Cuando
Stefano Roi cumplió los doce años, pidió como regalo a su padre, capitán de
barco y patrón de un bonito velero, que lo llevase consigo a bordo.
- Cuando sea mayor -dijo-, quiero
navegar por los mares como tú. Y mandaré barcos todavía más bonitos y grandes
que el tuyo.
-Dios te bendiga, hijo mío
-respondió su padre. Y como justamente aquel día su carguero debía partir, se
llevó al chico consigo.
Era un
espléndido día de sol; el mar estaba tranquilo.
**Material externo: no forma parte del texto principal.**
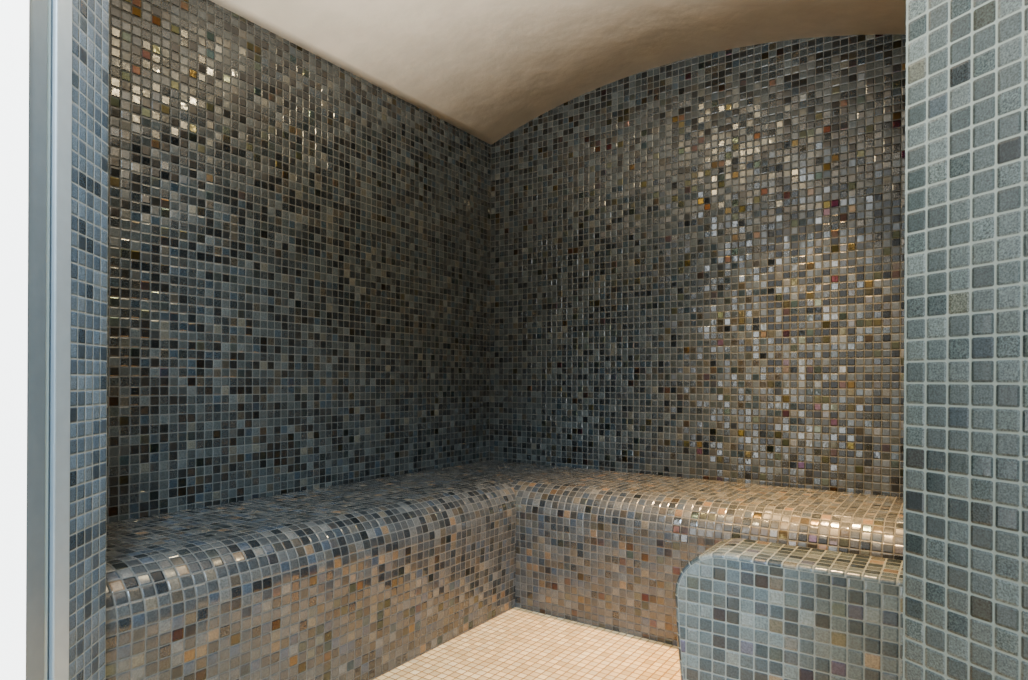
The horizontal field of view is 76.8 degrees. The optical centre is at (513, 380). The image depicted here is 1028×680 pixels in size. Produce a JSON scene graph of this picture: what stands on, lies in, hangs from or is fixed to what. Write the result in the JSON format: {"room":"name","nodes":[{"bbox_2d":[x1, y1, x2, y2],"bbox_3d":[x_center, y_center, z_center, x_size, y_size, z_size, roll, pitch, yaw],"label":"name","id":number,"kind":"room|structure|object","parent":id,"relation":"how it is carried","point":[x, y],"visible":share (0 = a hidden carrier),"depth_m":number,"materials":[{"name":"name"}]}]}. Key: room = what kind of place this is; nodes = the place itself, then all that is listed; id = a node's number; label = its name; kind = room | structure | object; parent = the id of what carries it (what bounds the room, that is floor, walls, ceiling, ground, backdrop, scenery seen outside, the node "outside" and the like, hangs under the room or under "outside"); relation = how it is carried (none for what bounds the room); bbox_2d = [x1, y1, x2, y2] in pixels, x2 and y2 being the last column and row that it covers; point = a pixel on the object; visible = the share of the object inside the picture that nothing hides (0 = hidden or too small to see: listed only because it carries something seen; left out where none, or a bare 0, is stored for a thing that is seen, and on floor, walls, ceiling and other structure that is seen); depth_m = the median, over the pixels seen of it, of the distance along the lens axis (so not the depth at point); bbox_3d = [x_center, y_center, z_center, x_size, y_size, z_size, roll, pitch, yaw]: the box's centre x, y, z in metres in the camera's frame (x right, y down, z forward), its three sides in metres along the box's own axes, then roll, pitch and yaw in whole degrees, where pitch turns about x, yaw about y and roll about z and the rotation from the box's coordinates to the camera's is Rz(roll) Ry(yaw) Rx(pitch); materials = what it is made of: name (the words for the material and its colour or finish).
{"room":"spa","nodes":[
{"label":"spa","id":0,"kind":"room"},
{"bbox_2d":[0,0,28,679],"bbox_3d":[-0.746,-0.219,0.772,0.106,2.050,0.305,0,0,0],"label":"wall","id":1,"kind":"structure","parent":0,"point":[14,14],"depth_m":0.90,"materials":[{"name":"white paint"}]},
{"bbox_2d":[69,0,108,679],"bbox_3d":[-0.951,-0.145,1.211,0.621,1.900,0.158,0,0,34],"label":"wall","id":2,"kind":"structure","parent":0,"point":[90,18],"depth_m":1.08,"materials":[{"name":"tile"}]},
{"bbox_2d":[106,0,490,522],"bbox_3d":[-0.722,-0.144,2.207,0.120,1.900,2.238,0,0,34],"label":"wall","id":3,"kind":"structure","parent":0,"point":[299,249],"depth_m":2.05,"materials":[{"name":"tile"}]},
{"bbox_2d":[372,607,680,679],"bbox_3d":[-0.154,0.849,0.669,4.200,0.080,4.138,0,0,34],"label":"floor","id":4,"kind":"structure","parent":0,"point":[517,643],"depth_m":1.92,"materials":[{"name":"tile"}]},
{"bbox_2d":[26,0,47,679],"bbox_3d":[-0.748,-0.219,0.949,0.101,2.050,0.042,0,0,0],"label":"door frame","id":5,"kind":"object","parent":4,"relation":"on","point":[38,9],"visible":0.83,"depth_m":0.95,"materials":[{"name":"metal"}]},
{"bbox_2d":[44,0,50,679],"bbox_3d":[-0.750,-0.219,0.976,0.098,2.050,0.011,0,0,0],"label":"glass panel edge","id":6,"kind":"object","parent":4,"relation":"on","point":[49,1],"visible":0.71,"depth_m":0.98,"materials":[{"name":"grey glass"}]},
{"bbox_2d":[49,0,71,679],"bbox_3d":[-0.749,-0.219,1.008,0.100,2.050,0.036,0,0,0],"label":"door frame","id":7,"kind":"object","parent":4,"relation":"on","point":[61,9],"visible":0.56,"depth_m":1.00,"materials":[{"name":"metal"}]},
{"bbox_2d":[47,0,52,679],"bbox_3d":[-0.752,-0.219,0.986,0.094,2.050,0.009,0,0,0],"label":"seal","id":8,"kind":"object","parent":7,"relation":"attached to","point":[51,0],"visible":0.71,"depth_m":0.99,"materials":[{"name":"grey rubber"}]},
{"bbox_2d":[106,460,902,679],"bbox_3d":[0.073,0.588,1.748,1.716,0.445,1.857,0,0,34],"label":"tiled bench","id":9,"kind":"object","parent":4,"relation":"on","point":[360,580],"visible":0.6,"depth_m":1.85,"materials":[{"name":"tile"}]},
{"bbox_2d":[675,538,902,679],"bbox_3d":[0.583,0.590,1.370,0.449,0.447,0.165,0,0,34],"label":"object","id":10,"kind":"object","parent":4,"relation":"on","point":[746,609],"depth_m":1.31,"materials":[{"name":"tile"}]},
{"bbox_2d":[210,0,905,144],"bbox_3d":[0.044,-1.212,1.690,1.718,0.245,2.238,0,0,34],"label":"ceiling","id":11,"kind":"structure","parent":0,"point":[486,69],"depth_m":2.24,"materials":[{"name":"paint"}]},
{"bbox_2d":[489,34,905,496],"bbox_3d":[0.634,-0.209,2.566,1.718,2.045,0.120,0,0,34],"label":"wall","id":12,"kind":"structure","parent":0,"point":[697,268],"depth_m":2.42,"materials":[{"name":"tile"}]},
{"bbox_2d":[902,0,1027,679],"bbox_3d":[0.869,-0.235,0.616,0.863,2.100,0.325,0,0,34],"label":"wall","id":13,"kind":"structure","parent":0,"point":[965,468],"depth_m":0.84,"materials":[{"name":"tile"}]}
]}

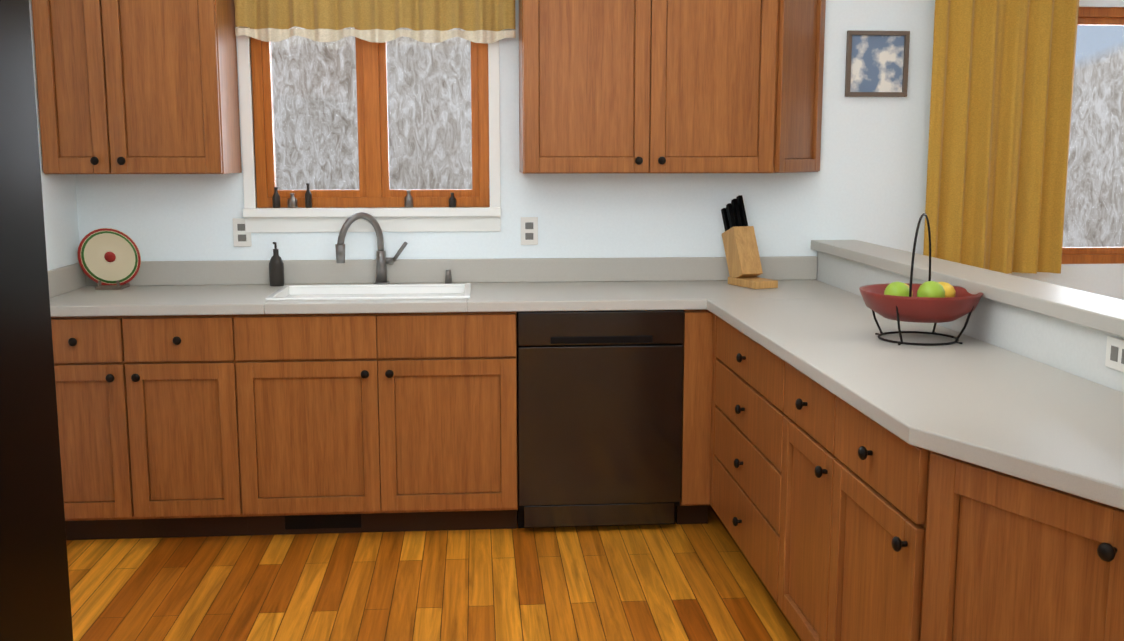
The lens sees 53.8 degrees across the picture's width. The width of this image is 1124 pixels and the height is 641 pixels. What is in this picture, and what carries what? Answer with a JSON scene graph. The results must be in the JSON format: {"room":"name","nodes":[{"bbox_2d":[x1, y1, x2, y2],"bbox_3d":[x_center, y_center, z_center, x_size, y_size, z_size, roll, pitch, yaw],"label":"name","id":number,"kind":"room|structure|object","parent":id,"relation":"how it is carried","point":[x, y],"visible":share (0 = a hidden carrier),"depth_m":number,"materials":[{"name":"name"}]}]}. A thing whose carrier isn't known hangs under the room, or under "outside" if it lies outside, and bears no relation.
{"room":"kitchen","nodes":[
{"label":"kitchen","id":0,"kind":"room"},
{"bbox_2d":[29,0,79,270],"bbox_3d":[-1.778,-0.079,0.995,0.160,2.750,7.060,-1,9,-4],"label":"wall","id":1,"kind":"structure","parent":0,"point":[59,196],"depth_m":4.29,"materials":[{"name":"paint"}]},
{"bbox_2d":[66,505,801,640],"bbox_3d":[1.586,1.289,1.547,6.920,0.120,7.220,-1,9,-4],"label":"floor","id":2,"kind":"structure","parent":0,"point":[683,582],"depth_m":3.73,"materials":[{"name":"brown wood"}]},
{"bbox_2d":[0,0,72,640],"bbox_3d":[-1.347,0.280,1.830,0.780,1.792,0.915,-1,9,-4],"label":"refrigerator","id":3,"kind":"object","parent":2,"relation":"on","point":[35,602],"visible":1,"depth_m":2.14,"materials":[{"name":"black metal"}]},
{"bbox_2d":[51,316,154,539],"bbox_3d":[-1.748,0.369,4.337,0.397,0.870,0.602,-1,9,-4],"label":"base cabinet","id":4,"kind":"object","parent":2,"relation":"on","point":[101,382],"depth_m":4.05,"materials":[{"name":"brown wood"}]},
{"bbox_2d":[143,314,262,537],"bbox_3d":[-1.415,0.365,4.362,0.519,0.870,0.602,-1,9,-4],"label":"base cabinet","id":5,"kind":"object","parent":2,"relation":"on","point":[169,426],"depth_m":4.08,"materials":[{"name":"brown wood"}]},
{"bbox_2d":[255,312,517,534],"bbox_3d":[-0.735,0.357,4.415,1.092,0.870,0.602,-1,9,-4],"label":"base cabinet","id":6,"kind":"object","parent":2,"relation":"on","point":[369,422],"depth_m":4.13,"materials":[{"name":"brown wood"}]},
{"bbox_2d":[48,212,711,316],"bbox_3d":[-0.718,-0.241,4.311,2.460,0.341,0.631,-1,9,-4],"label":"countertop","id":7,"kind":"structure","parent":6,"relation":"on","point":[382,284],"depth_m":4.49,"materials":[{"name":"white stone"}]},
{"bbox_2d":[78,228,140,289],"bbox_3d":[-1.810,-0.252,4.440,0.244,0.245,0.110,-1,9,-4],"label":"decorative plate","id":8,"kind":"object","parent":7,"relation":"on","point":[109,258],"visible":1,"depth_m":4.43,"materials":[{"name":"beige ceramic"}]},
{"bbox_2d":[269,242,283,285],"bbox_3d":[-1.169,-0.233,4.524,0.060,0.183,0.070,-1,9,-4],"label":"soap dispenser","id":9,"kind":"object","parent":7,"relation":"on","point":[276,270],"visible":1,"depth_m":4.51,"materials":[{"name":"grey plastic"}]},
{"bbox_2d":[265,283,470,309],"bbox_3d":[-0.735,-0.095,4.320,0.754,0.045,0.424,-1,9,-4],"label":"sink","id":10,"kind":"object","parent":7,"relation":"in","point":[379,291],"depth_m":4.49,"materials":[{"name":"white ceramic"}]},
{"bbox_2d":[335,212,452,285],"bbox_3d":[-0.682,-0.291,4.513,0.462,0.303,0.167,-1,9,-4],"label":"faucet","id":11,"kind":"object","parent":7,"relation":"on","point":[383,270],"depth_m":4.61,"materials":[{"name":"silver metal"}]},
{"bbox_2d":[516,310,683,527],"bbox_3d":[0.124,0.350,4.470,0.622,0.868,0.620,-1,9,-4],"label":"dishwasher","id":12,"kind":"object","parent":2,"relation":"on","point":[599,414],"visible":0.79,"depth_m":4.17,"materials":[{"name":"black metal"}]},
{"bbox_2d":[709,314,776,593],"bbox_3d":[0.895,0.460,3.729,0.577,0.870,1.032,-1,9,-4],"label":"base cabinet","id":13,"kind":"object","parent":2,"relation":"on","point":[743,450],"depth_m":3.68,"materials":[{"name":"brown wood"}]},
{"bbox_2d":[700,256,1123,509],"bbox_3d":[0.922,0.046,3.080,0.614,0.139,3.399,-1,9,-4],"label":"countertop","id":14,"kind":"structure","parent":13,"relation":"on","point":[982,404],"depth_m":2.61,"materials":[{"name":"white"}]},
{"bbox_2d":[721,195,777,288],"bbox_3d":[0.757,-0.328,4.544,0.110,0.363,0.304,-4,9,-24],"label":"knife block","id":15,"kind":"object","parent":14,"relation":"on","point":[742,253],"visible":1,"depth_m":4.54,"materials":[{"name":"brown wood"}]},
{"bbox_2d":[859,213,982,345],"bbox_3d":[1.036,-0.126,3.196,0.342,0.366,0.342,-1,9,-4],"label":"fruit bowl","id":16,"kind":"object","parent":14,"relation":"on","point":[930,301],"visible":1,"depth_m":3.12,"materials":[{"name":"red"}]},
{"bbox_2d":[771,356,820,640],"bbox_3d":[0.950,0.566,3.024,0.577,0.870,0.522,-1,9,-4],"label":"base cabinet","id":17,"kind":"object","parent":2,"relation":"on","point":[798,395],"depth_m":3.13,"materials":[{"name":"brown wood"}]},
{"bbox_2d":[813,386,916,640],"bbox_3d":[0.984,0.631,2.597,0.577,0.870,0.591,-1,9,-4],"label":"base cabinet","id":18,"kind":"object","parent":2,"relation":"on","point":[841,520],"depth_m":2.60,"materials":[{"name":"brown wood"}]},
{"bbox_2d":[811,240,1123,392],"bbox_3d":[1.305,0.448,3.106,0.200,1.080,3.528,-1,9,-4],"label":"wall","id":19,"kind":"structure","parent":2,"relation":"on","point":[1067,329],"depth_m":3.04,"materials":[{"name":"white paint"}]},
{"bbox_2d":[1105,336,1123,371],"bbox_3d":[1.271,0.079,2.517,0.008,0.072,0.116,-1,9,-4],"label":"outlet","id":20,"kind":"object","parent":19,"relation":"in","point":[1114,359],"visible":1,"depth_m":2.54,"materials":[{"name":"white plastic"}]},
{"bbox_2d":[905,447,1123,640],"bbox_3d":[1.034,0.727,1.955,0.577,0.870,0.835,-1,9,-4],"label":"base cabinet","id":21,"kind":"object","parent":2,"relation":"on","point":[996,556],"depth_m":2.06,"materials":[{"name":"brown wood"}]},
{"bbox_2d":[75,0,1123,299],"bbox_3d":[1.311,-0.653,4.814,6.920,2.750,0.160,-1,9,-4],"label":"wall","id":22,"kind":"structure","parent":0,"point":[867,182],"depth_m":4.67,"materials":[{"name":"paint"}]},
{"bbox_2d":[32,0,241,173],"bbox_3d":[-1.625,-1.102,4.237,0.661,1.070,0.382,-1,9,-4],"label":"upper cabinet","id":23,"kind":"object","parent":22,"relation":"attached to","point":[137,86],"visible":0.98,"depth_m":4.12,"materials":[{"name":"brown wood"}]},
{"bbox_2d":[233,218,251,246],"bbox_3d":[-1.319,-0.362,4.562,0.072,0.116,0.008,-1,9,-4],"label":"electrical outlet","id":24,"kind":"object","parent":22,"relation":"attached to","point":[241,238],"visible":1,"depth_m":4.56,"materials":[{"name":"white plastic"}]},
{"bbox_2d":[237,26,500,232],"bbox_3d":[-0.785,-0.880,4.589,1.050,1.015,0.210,-1,9,-4],"label":"window","id":25,"kind":"structure","parent":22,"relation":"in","point":[477,207],"depth_m":4.57,"materials":[{"name":"brown wood"}]},
{"bbox_2d":[272,187,280,207],"bbox_3d":[-1.174,-0.506,4.546,0.031,0.085,0.031,-3,9,-19],"label":"bottle","id":26,"kind":"object","parent":25,"relation":"attached to","point":[276,197],"depth_m":4.54,"materials":[{"name":"grey glass"}]},
{"bbox_2d":[288,193,297,207],"bbox_3d":[-1.109,-0.494,4.553,0.039,0.060,0.039,-3,9,-19],"label":"bottle","id":27,"kind":"object","parent":25,"relation":"attached to","point":[292,201],"depth_m":4.54,"materials":[{"name":"grey"}]},
{"bbox_2d":[305,183,311,207],"bbox_3d":[-1.044,-0.514,4.555,0.027,0.100,0.027,-3,9,-19],"label":"bottle","id":28,"kind":"object","parent":25,"relation":"attached to","point":[308,196],"depth_m":4.55,"materials":[{"name":"grey glass"}]},
{"bbox_2d":[404,190,412,207],"bbox_3d":[-0.635,-0.504,4.589,0.035,0.070,0.035,-3,9,-19],"label":"bottle","id":29,"kind":"object","parent":25,"relation":"attached to","point":[408,201],"depth_m":4.58,"materials":[{"name":"grey glass"}]},
{"bbox_2d":[449,193,455,206],"bbox_3d":[-0.456,-0.501,4.604,0.031,0.060,0.031,-3,9,-19],"label":"bottle","id":30,"kind":"object","parent":25,"relation":"attached to","point":[452,200],"depth_m":4.59,"materials":[{"name":"grey glass"}]},
{"bbox_2d":[234,0,515,43],"bbox_3d":[-0.740,-1.447,4.394,1.112,0.678,0.110,-1,9,-4],"label":"window valance","id":31,"kind":"object","parent":22,"relation":"attached to","point":[436,21],"visible":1,"depth_m":4.40,"materials":[{"name":"yellow fabric"}]},
{"bbox_2d":[521,217,537,244],"bbox_3d":[-0.137,-0.376,4.653,0.072,0.116,0.008,-1,9,-4],"label":"electrical outlet","id":32,"kind":"object","parent":22,"relation":"attached to","point":[529,230],"visible":1,"depth_m":4.65,"materials":[{"name":"white plastic"}]},
{"bbox_2d":[518,0,797,173],"bbox_3d":[0.357,-1.128,4.405,1.045,1.070,0.350,-1,9,-4],"label":"upper cabinet","id":33,"kind":"object","parent":22,"relation":"attached to","point":[670,86],"depth_m":4.27,"materials":[{"name":"brown wood"}]},
{"bbox_2d":[794,0,825,172],"bbox_3d":[0.931,-1.134,4.450,0.351,1.070,0.350,-1,9,-4],"label":"upper cabinet","id":34,"kind":"object","parent":22,"relation":"attached to","point":[811,13],"depth_m":4.55,"materials":[{"name":"brown wood"}]},
{"bbox_2d":[845,30,909,96],"bbox_3d":[1.326,-1.079,4.656,0.265,0.270,0.020,-1,9,-4],"label":"picture frame","id":35,"kind":"object","parent":22,"relation":"attached to","point":[877,63],"visible":0.98,"depth_m":4.66,"materials":[{"name":"brown"}]},
{"bbox_2d":[1061,7,1123,263],"bbox_3d":[3.237,-0.814,4.942,2.237,1.104,0.159,-1,9,-4],"label":"window","id":36,"kind":"structure","parent":22,"relation":"in","point":[1100,16],"depth_m":4.86,"materials":[{"name":"brown wood"}]},
{"bbox_2d":[923,0,1078,273],"bbox_3d":[2.952,-1.013,4.739,3.033,1.604,0.132,-1,9,-4],"label":"curtain","id":37,"kind":"object","parent":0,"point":[1002,81],"depth_m":4.66,"materials":[{"name":"yellow fabric"}]},
{"label":"outside","id":38,"kind":"structure","parent":0,"visible":0},
{"bbox_2d":[271,25,1123,246],"bbox_3d":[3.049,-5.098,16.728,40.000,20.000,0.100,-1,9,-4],"label":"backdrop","id":39,"kind":"structure","parent":38,"point":[429,127],"depth_m":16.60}
]}
Stefano, que nunca había subido
al barco, paseaba feliz por cubierta admirando las complicadas maniobras del
aparejo. Y preguntaba esto y lo otro a los marineros, que, sonriendo, se lo
explicaban todo.
Cuando
fue a parar a la toldilla, el chico, picado por la curiosidad, se detuvo a
observar una cosa que salía intermitentemente a la superficie a una distancia
de unos doscientos o trescientos metros, allí donde estaba la estela de la
nave.
Aunque el
carguero volara ya, empujado por un magnífico viento de popa, aquella cosa
mantenía siempre la misma distancia. Y, aunque él no comprendía su naturaleza,
tenía algo indefinible que lo atraía intensamente.
Al dejar
de ver a Stefano por allí, su padre, después de haberlo llamado a grandes voces
en vano, abandonó el puente y fue a buscarlo.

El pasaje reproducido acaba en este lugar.